# "Creepy" words in the song Noldor by Blind Guardian?



## Filip Vladimir (Mar 2, 2010)

Hello. 
have you ever listened to the song Noldor By Blind Guardian ? 
Can somone please explain me why it tells hmmm......"creepy" words about noldor (blodd is on your hands , your bane's a tearful destiny) 
Vladimir


----------



## Astrance (Mar 2, 2010)

Oh, for the twentieth time, just *read the Silmarillion*. It's no good answering these questions, since it would spoil you all the pleasure of the read.

As stated somewhere else, Elves, and specially the Noldor, aren't cute Orlando Bloom-like creatures. The Noldor _do_ have blood on their hands, and _do_ have a « tearful destiny ». It's all greatly told in the Silmarillion anyway. Or google it if you can't read the book.


----------



## Filip Vladimir (Mar 3, 2010)

ok thank you for the answer , but i just donn't have time to read it ok ?


----------



## Hiril Elfwraith (Mar 4, 2010)

It's all your fault...
All because you mentioned that song, I went and looked it up on YouTube and now you made me sad...
It's a quite depressing song, which is okay, but I have to go listen to some happier music to get my soul off the subject...didn't help that I also went and watched "The Curse of Feanor" while I was at it. 
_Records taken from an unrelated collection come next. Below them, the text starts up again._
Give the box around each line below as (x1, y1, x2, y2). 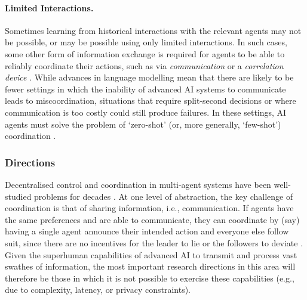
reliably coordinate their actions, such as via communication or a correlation (5, 59, 284, 72)
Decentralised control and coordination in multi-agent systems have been (5, 178, 271, 190)
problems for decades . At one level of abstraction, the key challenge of (34, 190, 293, 202)
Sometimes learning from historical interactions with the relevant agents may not (5, 24, 302, 36)
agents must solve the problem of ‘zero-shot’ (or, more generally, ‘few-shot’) (5, 117, 281, 130)
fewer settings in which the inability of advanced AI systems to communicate (5, 82, 286, 95)
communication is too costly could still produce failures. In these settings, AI (5, 106, 287, 118)
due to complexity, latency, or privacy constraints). (5, 283, 191, 296)
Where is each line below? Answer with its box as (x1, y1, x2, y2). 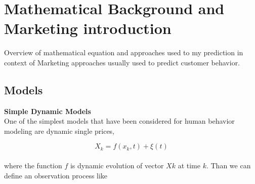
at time (178, 160, 200, 171)
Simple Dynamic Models (4, 105, 91, 116)
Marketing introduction (4, 18, 172, 39)
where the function (4, 160, 62, 171)
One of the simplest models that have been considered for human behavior (4, 116, 235, 126)
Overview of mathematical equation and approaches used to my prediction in (4, 47, 243, 58)
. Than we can (206, 160, 251, 171)
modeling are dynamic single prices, (4, 125, 115, 136)
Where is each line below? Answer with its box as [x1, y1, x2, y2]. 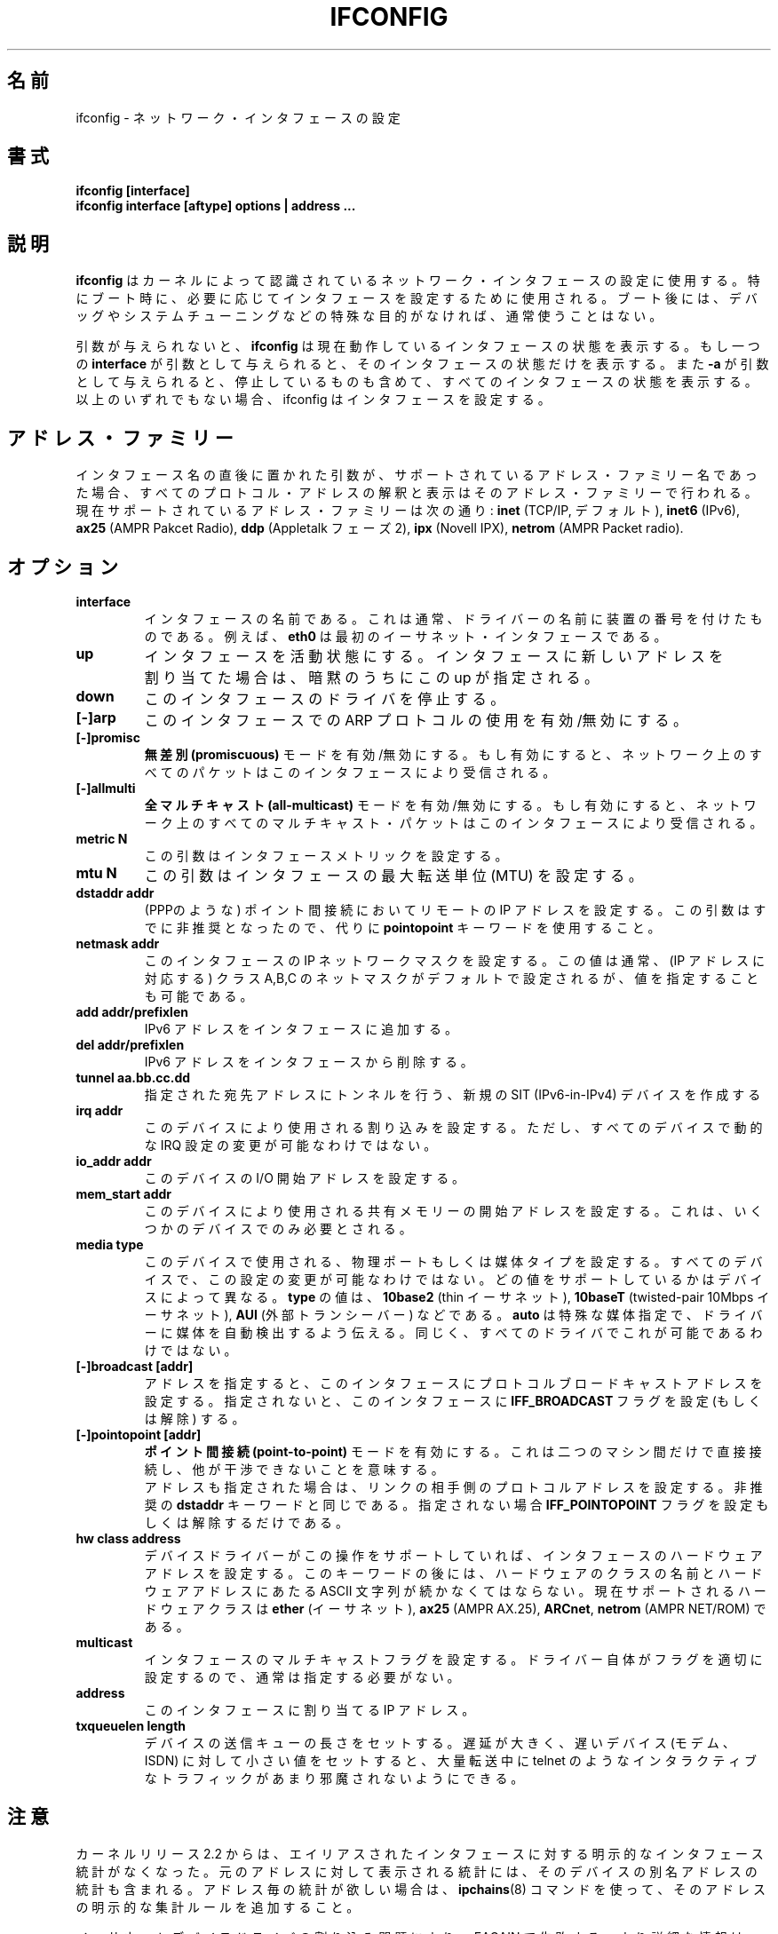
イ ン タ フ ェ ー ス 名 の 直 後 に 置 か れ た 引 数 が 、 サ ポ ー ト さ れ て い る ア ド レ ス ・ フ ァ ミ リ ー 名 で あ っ [75, 467, 758, 483]
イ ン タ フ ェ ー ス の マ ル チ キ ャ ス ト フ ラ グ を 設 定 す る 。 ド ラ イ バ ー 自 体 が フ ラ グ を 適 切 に [144, 1651, 763, 1667]
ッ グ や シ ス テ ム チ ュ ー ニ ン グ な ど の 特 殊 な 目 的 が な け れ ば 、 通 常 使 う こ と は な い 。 [75, 308, 663, 324]
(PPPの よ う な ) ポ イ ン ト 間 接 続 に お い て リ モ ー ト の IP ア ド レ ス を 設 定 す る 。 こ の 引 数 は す [144, 901, 766, 917]
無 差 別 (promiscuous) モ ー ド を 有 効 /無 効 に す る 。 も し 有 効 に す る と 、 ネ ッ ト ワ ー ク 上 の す [144, 746, 762, 762]
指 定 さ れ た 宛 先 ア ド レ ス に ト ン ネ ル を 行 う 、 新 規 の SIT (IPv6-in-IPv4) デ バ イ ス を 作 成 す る [144, 1086, 761, 1102]
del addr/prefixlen [75, 1036, 185, 1052]
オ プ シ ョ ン [7, 555, 118, 578]

So now I have to go listen to Mirror, Mirror by BarlowGirl to keep myself sane (and also to keep the song from sticking in my head).


----------



## RangerStryder (Mar 4, 2010)

Filip Vladimir said:


> ok thank you for the answer , but i just donn't have time to read it ok ?


 
Don't short change yourself. It will be the best fantasy book you will ever read in your entire 14 years of your life and you will fall in-love more of Middle-earth and it's many lore.

Now if you really dont have time or no access to the Silmarillion, then its time to Google it.




.


----------



## Hiril Elfwraith (Mar 6, 2010)

This individual who could not be bothered to read the Silmarillion is the same age as me?!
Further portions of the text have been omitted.